Hydrologic processes can be notoriously place-specific and much of our understanding about these processes originates from intensively monitored but small research basins.  This project is motivated by a need to connect this small-scale hydrologic process understanding with large-scale model applications, to strengthen the theoretical underpinnings of the models used for water resources planning and prediction of water-related risks across large geographical domains. Here we describe a community-driven synthesis effort that convened multiple virtual workshops, in-person community engagements, and online interactions that bring together water science experts working in various regions across North America. The community expertise was used to develop a hierarchical division of the North American continent into distinct hydrologic domains and provinces, and to describe the dominant hydrologic processes of each landscape.
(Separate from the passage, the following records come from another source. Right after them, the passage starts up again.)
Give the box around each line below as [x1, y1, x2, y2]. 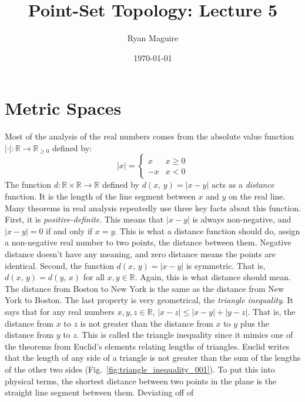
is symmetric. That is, [186, 259, 266, 271]
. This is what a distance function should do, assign [115, 224, 300, 237]
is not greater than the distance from [80, 317, 213, 329]
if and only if [46, 224, 93, 237]
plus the [240, 317, 269, 329]
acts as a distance [211, 178, 274, 191]
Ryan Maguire [127, 32, 179, 44]
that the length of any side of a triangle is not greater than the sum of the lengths [5, 351, 301, 364]
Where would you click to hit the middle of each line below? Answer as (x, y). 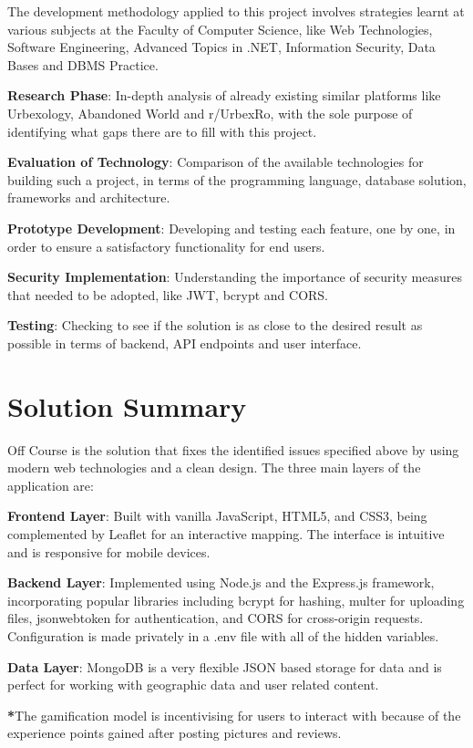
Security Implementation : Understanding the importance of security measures (235, 277)
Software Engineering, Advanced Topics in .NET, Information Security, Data (221, 47)
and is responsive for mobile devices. (109, 551)
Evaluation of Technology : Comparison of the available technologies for (216, 162)
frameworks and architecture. (89, 197)
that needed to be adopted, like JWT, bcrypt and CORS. (168, 294)
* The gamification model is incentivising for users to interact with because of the (234, 715)
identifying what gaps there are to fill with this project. (162, 131)
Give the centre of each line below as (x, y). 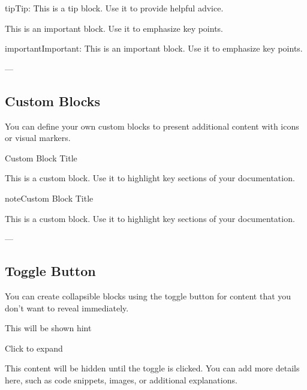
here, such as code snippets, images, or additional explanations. (121, 379)
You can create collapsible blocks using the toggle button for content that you (148, 295)
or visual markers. (38, 138)
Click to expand (34, 348)
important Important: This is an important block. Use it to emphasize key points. (154, 48)
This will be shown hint (48, 328)
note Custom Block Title (49, 198)
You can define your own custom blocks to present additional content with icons (152, 126)
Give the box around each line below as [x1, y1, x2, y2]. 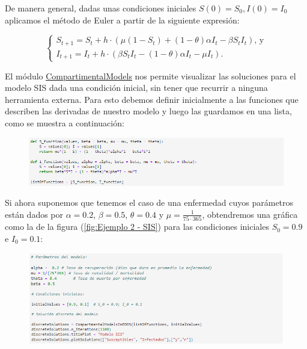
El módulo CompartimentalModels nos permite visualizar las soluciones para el [5, 69, 296, 82]
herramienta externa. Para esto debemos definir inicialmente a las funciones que [5, 93, 299, 105]
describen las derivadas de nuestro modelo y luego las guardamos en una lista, [5, 105, 292, 117]
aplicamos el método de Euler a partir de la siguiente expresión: [5, 13, 240, 26]
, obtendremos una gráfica [202, 208, 298, 220]
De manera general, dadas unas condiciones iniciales [5, 2, 196, 14]
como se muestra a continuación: [5, 117, 124, 129]
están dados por [5, 208, 64, 220]
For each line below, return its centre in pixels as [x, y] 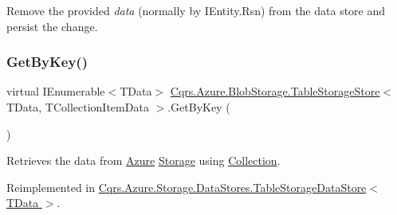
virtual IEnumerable [56, 91]
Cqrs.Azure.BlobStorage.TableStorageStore [275, 91]
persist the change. [52, 26]
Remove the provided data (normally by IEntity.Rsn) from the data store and [196, 10]
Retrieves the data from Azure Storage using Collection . [143, 160]
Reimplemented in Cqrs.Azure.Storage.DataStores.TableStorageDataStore [187, 187]
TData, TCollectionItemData [78, 107]
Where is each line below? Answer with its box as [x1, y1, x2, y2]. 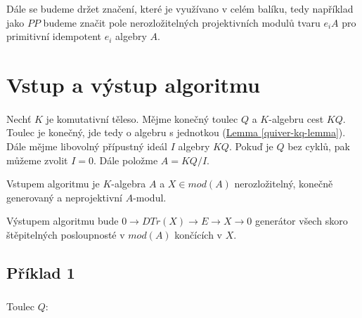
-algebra [111, 176, 146, 191]
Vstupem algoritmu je [6, 176, 100, 191]
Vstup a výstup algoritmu [6, 69, 260, 98]
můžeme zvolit [6, 152, 68, 167]
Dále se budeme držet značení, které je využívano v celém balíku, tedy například [6, 1, 354, 15]
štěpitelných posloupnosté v [6, 227, 125, 241]
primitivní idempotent [6, 29, 102, 44]
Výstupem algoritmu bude [6, 213, 119, 228]
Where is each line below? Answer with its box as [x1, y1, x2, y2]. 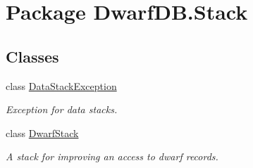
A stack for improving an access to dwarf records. [6, 149, 218, 164]
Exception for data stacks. [6, 102, 118, 117]
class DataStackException [6, 78, 117, 93]
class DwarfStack [6, 125, 79, 140]
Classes [6, 45, 59, 67]
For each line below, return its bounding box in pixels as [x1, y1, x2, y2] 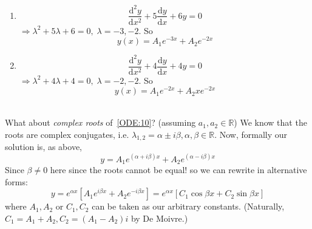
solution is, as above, [5, 140, 83, 153]
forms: [5, 175, 28, 188]
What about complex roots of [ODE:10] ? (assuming [5, 116, 196, 129]
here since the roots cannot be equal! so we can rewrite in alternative [50, 163, 307, 176]
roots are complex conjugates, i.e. [5, 128, 129, 140]
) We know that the [234, 116, 307, 129]
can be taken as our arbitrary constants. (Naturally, [92, 200, 285, 213]
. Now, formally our [214, 128, 288, 140]
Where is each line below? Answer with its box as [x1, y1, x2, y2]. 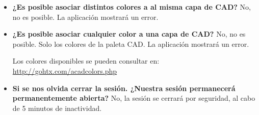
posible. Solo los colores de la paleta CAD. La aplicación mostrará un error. [12, 38, 249, 49]
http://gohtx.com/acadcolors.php [12, 65, 117, 76]
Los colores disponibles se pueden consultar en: [12, 55, 160, 66]
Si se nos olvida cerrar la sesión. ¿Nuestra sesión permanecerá [12, 82, 236, 93]
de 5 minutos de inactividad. [12, 102, 102, 113]
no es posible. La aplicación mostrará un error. [12, 11, 159, 22]
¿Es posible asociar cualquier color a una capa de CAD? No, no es [12, 28, 246, 39]
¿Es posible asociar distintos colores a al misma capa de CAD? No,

At the highest level, we recognize five distinct domains: (1) the east, characterized by complex surface-groundwater interaction; (2) the west, with complex topography and resulting climate patterns as a dominant feature; (3) the central domain covering the prairies and plains across landscapes with extensive agriculture; (4) the north, primarily characterized by complex cold-region processes; and (5) the tropical islands, where large gradients in hydrologic drivers occur over relatively short distances. At the second level, we divided the domains into 35 hydrologic provinces. We then developed perceptual models of the hydrologic behaviour of each province using a combination of expert knowledge, literature reviews and data-based quantification of hydrologically relevant landscape characteristics. We envision further development of a third level in the classification that includes progressively more local detail. In parallel, the current perceptual models can be mapped onto computational models, modules and individual equations to support a theory-based large-domain effort to develop appropriate hydrologic models for any location in the wider North American continent. The procedures used in this work are general and could be applied to any geographical domain where expert knowledge of local conditions is available.